# Fall is nearing



## FLYFSHR (Apr 16, 2008)

After hunting down brookies this summer, bg1 and I had returned to a lake we found quite impressive for the Uintas.
It is a strenous 8 mile hike but well worth the healthy brooks.
I have been waiting all summer for this time of year and it will get better as fall nears.

This past weekend trip didn't put as many fish in hand as the last trip there but we still managed about 18 or so.
The fish were harder to locate for some reason this time so we had to spread apart in hopes of finding them. I managed to pull a couple in while we were closer together and got a pic of each. Only one of the pics turned out good.
Here's one of these beauties that will get even better looking in due time.


----------



## .45 (Sep 21, 2007)

:shock: :shock: :shock: 

Better change your address....I think you'll be getting a few pms on that one. :wink: 

Beautiful fish....thanks for the report !!


----------



## RnF (Sep 25, 2007)

That fish is absolutely beautiful! Nice catch and nice find. Thanks for sharing.


----------



## netresult (Aug 22, 2008)

What a gorgeous brookie! Looks like a great trip and lake you found.


----------



## LOAH (Sep 29, 2007)

Sooooo nice.


----------



## Hellsangler69 (Sep 26, 2007)

That is a nice looking brookie , Thanks


----------



## Nor-tah (Dec 16, 2007)

Heck of a Brook Weaz! Thanks for sharing with us...


----------



## El Matador (Dec 21, 2007)

Geeeeeeeeeeeez!


----------



## Greenguy88 (Sep 7, 2007)

Great brookies as always!


----------



## Jacksonman (Jan 16, 2008)

That is what fall is all about. How big would you say that the pictured fish is?

What was the biggest brookie that you have pulled out of that location?

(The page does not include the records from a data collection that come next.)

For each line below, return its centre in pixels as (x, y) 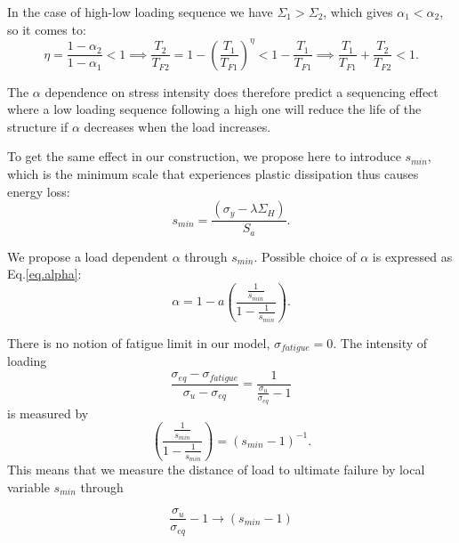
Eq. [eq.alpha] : (44, 274)
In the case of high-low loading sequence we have (140, 12)
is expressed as (412, 256)
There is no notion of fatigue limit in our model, (139, 342)
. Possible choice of (305, 256)
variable (28, 486)
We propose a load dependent (88, 256)
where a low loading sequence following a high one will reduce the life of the (214, 109)
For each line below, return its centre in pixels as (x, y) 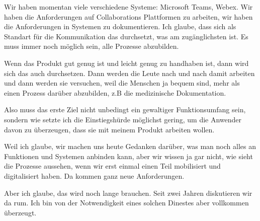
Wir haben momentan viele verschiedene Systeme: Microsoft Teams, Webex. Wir (128, 7)
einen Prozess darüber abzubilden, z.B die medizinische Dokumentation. (115, 92)
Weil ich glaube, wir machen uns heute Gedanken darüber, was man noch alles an (130, 146)
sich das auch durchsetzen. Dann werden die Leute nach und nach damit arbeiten (129, 73)
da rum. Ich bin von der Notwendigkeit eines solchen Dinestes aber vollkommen (126, 203)
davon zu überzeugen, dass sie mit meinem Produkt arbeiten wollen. (109, 129)
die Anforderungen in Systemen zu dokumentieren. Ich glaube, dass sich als (120, 26)
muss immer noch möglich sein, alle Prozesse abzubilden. (92, 46)
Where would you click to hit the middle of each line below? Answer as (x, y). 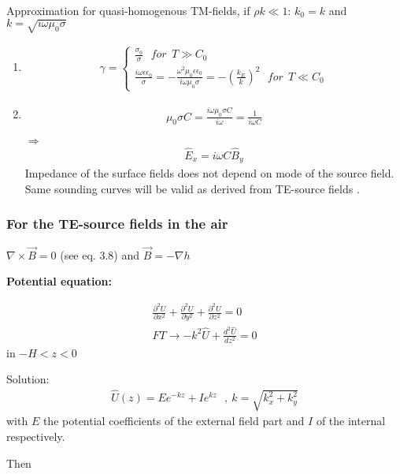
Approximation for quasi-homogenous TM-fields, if (128, 10)
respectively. (36, 437)
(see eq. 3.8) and (100, 254)
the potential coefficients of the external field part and (174, 421)
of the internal (351, 421)
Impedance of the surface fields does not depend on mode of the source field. (209, 173)
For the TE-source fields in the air (117, 224)
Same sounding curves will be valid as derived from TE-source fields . (192, 188)
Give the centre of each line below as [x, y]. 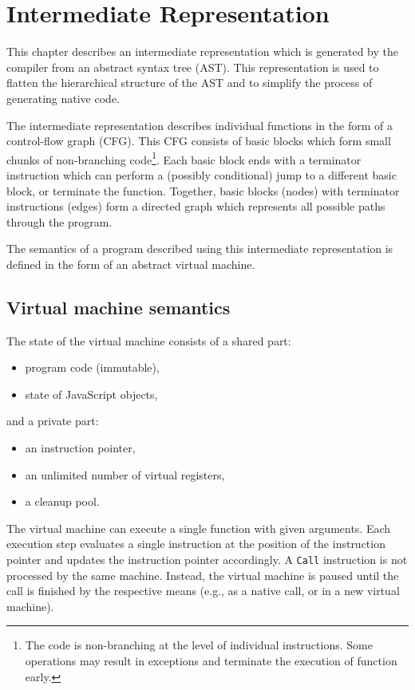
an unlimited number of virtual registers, [125, 474]
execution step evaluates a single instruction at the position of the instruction [196, 544]
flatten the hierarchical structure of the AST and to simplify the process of [190, 83]
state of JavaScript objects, [91, 394]
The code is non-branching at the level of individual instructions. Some [199, 645]
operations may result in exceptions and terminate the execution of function [211, 661]
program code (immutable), [92, 367]
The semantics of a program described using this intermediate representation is [200, 248]
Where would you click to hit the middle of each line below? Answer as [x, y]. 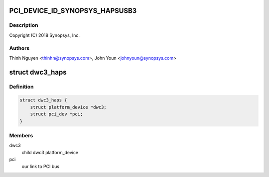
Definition [21, 87]
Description [24, 25]
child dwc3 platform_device [50, 152]
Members [21, 135]
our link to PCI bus [41, 166]
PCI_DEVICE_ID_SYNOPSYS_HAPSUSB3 [73, 11]
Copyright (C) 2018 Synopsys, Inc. [44, 35]
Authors [19, 48]
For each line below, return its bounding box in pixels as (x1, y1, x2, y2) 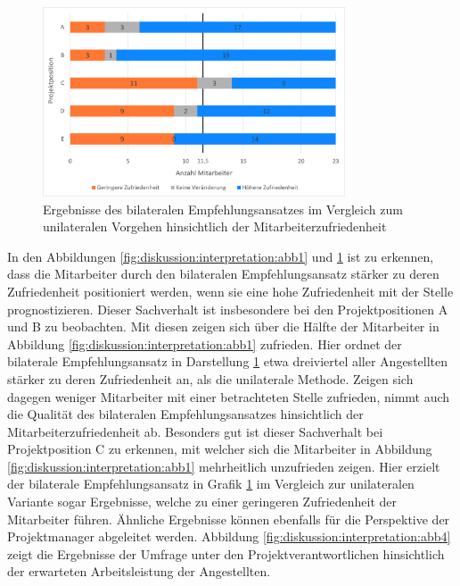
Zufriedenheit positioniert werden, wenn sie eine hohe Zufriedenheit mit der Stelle (7, 281, 454, 300)
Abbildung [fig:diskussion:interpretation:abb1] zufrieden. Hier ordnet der (7, 334, 402, 353)
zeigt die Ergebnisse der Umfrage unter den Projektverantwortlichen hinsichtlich (7, 544, 445, 563)
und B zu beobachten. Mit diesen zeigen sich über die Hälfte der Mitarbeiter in (7, 317, 439, 336)
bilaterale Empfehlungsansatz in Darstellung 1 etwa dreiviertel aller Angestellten (7, 352, 448, 371)
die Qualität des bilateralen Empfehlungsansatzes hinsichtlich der (7, 405, 364, 423)
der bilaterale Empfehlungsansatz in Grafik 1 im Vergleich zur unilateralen (7, 474, 415, 493)
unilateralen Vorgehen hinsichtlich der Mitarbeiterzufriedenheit (43, 217, 387, 236)

A PM is very tempting .... :lol:


----------



## Nueces (Jul 22, 2008)

The colors on that fish are incredible! Very fat and healthy looking fish. Looks like fun.


----------



## XxFIREBOYxX (Jan 9, 2008)

What a HOG!! ! Thats one beautiful fish for sure and WORTH the 8 mile hike for sure! ! ! Awesome report...


----------



## FLYFSHR (Apr 16, 2008)

Thanks for the comments.
This fish wasn't weighed or measured but I've caught enough of them to know. My guess would be 15-16" and 2.25-2.5 lbs.
We've only been there twice with maybe 12 hrs. fished total.
It wasn't the biggest but one of the prettiest for this last trip.

I love brookies in the spawn color and will be getting more along with tigers


----------



## RJ-Max4 (Sep 11, 2007)

Nice Brookie. .


----------



## americanforkdude (Sep 13, 2007)

What was you fishing w/ if you don't mind sharing


----------



## FLYFSHR (Apr 16, 2008)

americanforkdude said:


> What was you fishing w/ if you don't mind sharing


I have had pretty good success with beadhead woolys in the past but this summer I have changed a bit.
This summer I've fished maribou jigs exclusively for brookies. 1/16 oz. usually in black,brown or olive.


----------



## FlyfishingChimp (Sep 16, 2008)

Nice fish
I used to fish the uintas quite often
looks like I need to go back
Thanks for the report


----------



## Jesse Higgins (Sep 11, 2007)

Spectacular fish! Kewl 8)


----------



## ScottyP (Sep 12, 2007)

Nice fish weaz. Good to see you posting.


----------



## scientificangler (Aug 13, 2008)

Impressive fish!


----------